Trekbokke of the Karoo

springbok
Imagine waking up in the slumbering little Karoo town of Beaufort West in 1849. All is still except for a distant rumbling that grows louder and louder until suddenly, in a crescendo of hooves and dust, the first few thousand springbok enter the town.

All day long they trudge through, and soon the streets echo with gunfire as the townsfolk shoot at this plague of gazelles from their stoeps. With them, swept along as if by a tide, come other animals – eland, wildebeest, quagga, blesbok.

The migrating springbok, the front row spread out over many kilometres, are an unstoppable force, glazed-eyed and zombie-like. They consume vegetation like locusts and trample all before them – sheep, fences, wagons and even oxen.

springbok
Springbok – one of the icons of the Karoo.

“For three full days the trekbokke passed the village, and they left the veld looking as though it had been consumed by fire,” recounts Lawrence Green in his book Karoo.

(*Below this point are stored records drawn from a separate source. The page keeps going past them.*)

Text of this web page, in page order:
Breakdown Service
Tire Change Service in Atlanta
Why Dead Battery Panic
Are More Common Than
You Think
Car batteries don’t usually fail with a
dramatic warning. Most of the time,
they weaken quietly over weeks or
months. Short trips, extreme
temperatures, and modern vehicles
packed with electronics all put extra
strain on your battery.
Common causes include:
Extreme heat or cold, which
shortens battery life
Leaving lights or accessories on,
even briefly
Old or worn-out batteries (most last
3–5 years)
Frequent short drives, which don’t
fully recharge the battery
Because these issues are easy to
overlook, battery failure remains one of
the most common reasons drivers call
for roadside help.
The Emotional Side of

The springbok migrations were one of southern Africa’s greatest natural spectacles, a lemming-like phenomenon that would have dwarfed anything the Serengeti could offer up in a good season.

Hunters thought the seemingly endless herds were infinite, so they blazed away. But the gun and the fence ripped the trekbok numbers to shreds before anyone could solve the mystery of their movements.

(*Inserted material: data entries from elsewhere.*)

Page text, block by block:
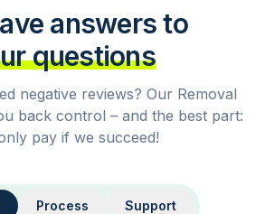
answers to
questions
negative reviews? Our Removal
back control – and the best part:
pay if we succeed!
Process Support
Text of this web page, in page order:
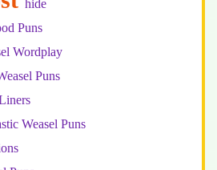
hide
Puns
Wordplay
Puns
Weasel Puns
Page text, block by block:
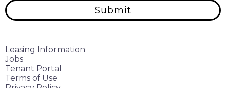
Submit
Leasing Information
Jobs
Tenant Portal
Terms of Use

The last recorded migration was in 1896. But some Eastern Karoo farmers say there are still trekbokke, restless individuals that move from farm to farm. Maybe one day, in a time of unfenced mega-reserves, the great springbok waves will cross the Karoo again …

 

 

One thought on “Trekbokke of the Karoo

  1. Joyce Kotzè says:

    Thank you for pointing me to this site. Beautiful photos. In Eve Palmer’s book -The plains of the Camdeboo- is a description of a migration. Page 147 -153. She writes that the earlier scientists considered that instinct played a part. A result of some imperative impluse rather than the excercise of free will. Also that some migrations were in the hundred of thousands. I think I know now how to approach this subject which I compare to ‘going over the top’ in WW1. Thanks to all Karoo people. Joyce.